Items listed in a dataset
────────────────────

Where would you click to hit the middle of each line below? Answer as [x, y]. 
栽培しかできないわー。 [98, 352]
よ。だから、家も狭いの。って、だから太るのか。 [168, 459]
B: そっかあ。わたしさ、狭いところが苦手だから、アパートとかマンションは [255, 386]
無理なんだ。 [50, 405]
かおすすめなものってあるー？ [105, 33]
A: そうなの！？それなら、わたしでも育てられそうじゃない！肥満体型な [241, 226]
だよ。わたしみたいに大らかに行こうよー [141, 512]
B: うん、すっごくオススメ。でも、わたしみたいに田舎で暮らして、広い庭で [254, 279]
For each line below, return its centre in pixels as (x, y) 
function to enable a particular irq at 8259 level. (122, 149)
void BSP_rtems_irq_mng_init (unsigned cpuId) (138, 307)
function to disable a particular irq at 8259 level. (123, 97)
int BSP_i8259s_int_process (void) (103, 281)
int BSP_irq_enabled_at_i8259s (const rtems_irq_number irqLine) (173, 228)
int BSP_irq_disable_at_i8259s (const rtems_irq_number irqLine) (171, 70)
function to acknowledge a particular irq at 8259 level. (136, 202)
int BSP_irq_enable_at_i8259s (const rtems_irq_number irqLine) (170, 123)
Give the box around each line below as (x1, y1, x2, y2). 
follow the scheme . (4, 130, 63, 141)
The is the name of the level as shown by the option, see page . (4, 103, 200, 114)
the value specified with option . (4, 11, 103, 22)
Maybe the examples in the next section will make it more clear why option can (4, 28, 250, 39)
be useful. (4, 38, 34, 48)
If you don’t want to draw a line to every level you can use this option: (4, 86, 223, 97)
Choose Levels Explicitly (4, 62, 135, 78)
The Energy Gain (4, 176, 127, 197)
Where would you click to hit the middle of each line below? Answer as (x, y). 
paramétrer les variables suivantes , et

────────────────────

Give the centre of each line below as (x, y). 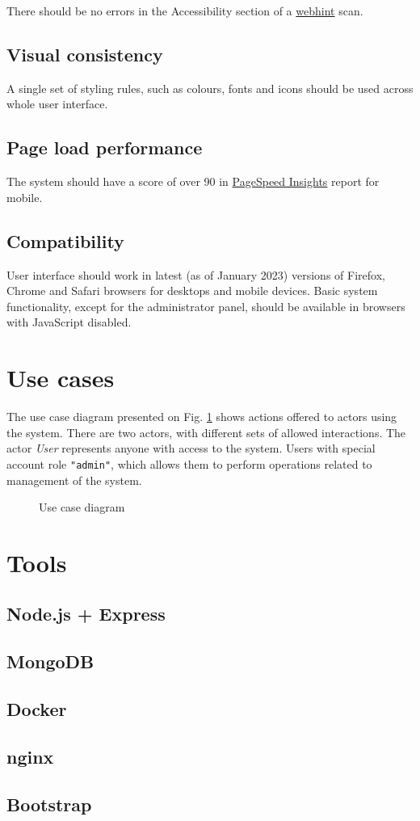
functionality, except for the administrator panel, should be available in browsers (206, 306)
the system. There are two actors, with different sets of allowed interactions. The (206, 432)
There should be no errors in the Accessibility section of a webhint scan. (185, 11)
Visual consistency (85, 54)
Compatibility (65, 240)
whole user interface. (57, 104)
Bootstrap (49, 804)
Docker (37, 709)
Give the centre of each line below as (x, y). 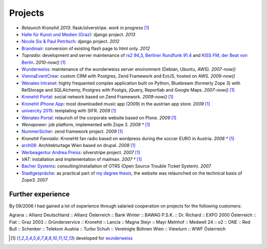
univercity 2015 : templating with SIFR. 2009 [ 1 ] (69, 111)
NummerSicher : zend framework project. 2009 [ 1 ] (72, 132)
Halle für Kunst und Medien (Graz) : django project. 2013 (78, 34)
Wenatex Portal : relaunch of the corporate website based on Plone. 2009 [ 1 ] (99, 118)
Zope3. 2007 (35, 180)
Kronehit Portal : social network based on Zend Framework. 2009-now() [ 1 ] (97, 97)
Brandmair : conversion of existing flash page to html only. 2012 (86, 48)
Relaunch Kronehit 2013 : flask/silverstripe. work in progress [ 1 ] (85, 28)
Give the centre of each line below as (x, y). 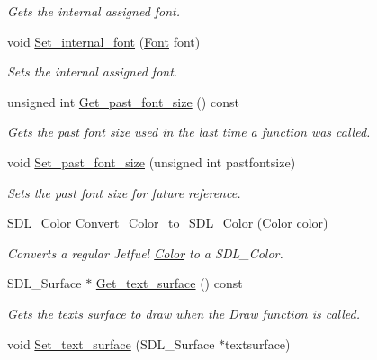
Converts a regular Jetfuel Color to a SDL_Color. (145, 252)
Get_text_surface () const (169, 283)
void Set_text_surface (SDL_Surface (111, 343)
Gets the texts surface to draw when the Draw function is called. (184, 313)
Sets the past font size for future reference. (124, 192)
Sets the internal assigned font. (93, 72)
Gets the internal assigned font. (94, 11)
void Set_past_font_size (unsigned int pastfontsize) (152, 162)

────────────────────

## What you should do
Please go through the data above and copy each line that has the word "Answer".

## Result of the task
Where would you click to hit the middle of each line below? Answer as [x, y]. 
Where would you click to hit the middle of each line below? Answer as (x, y). 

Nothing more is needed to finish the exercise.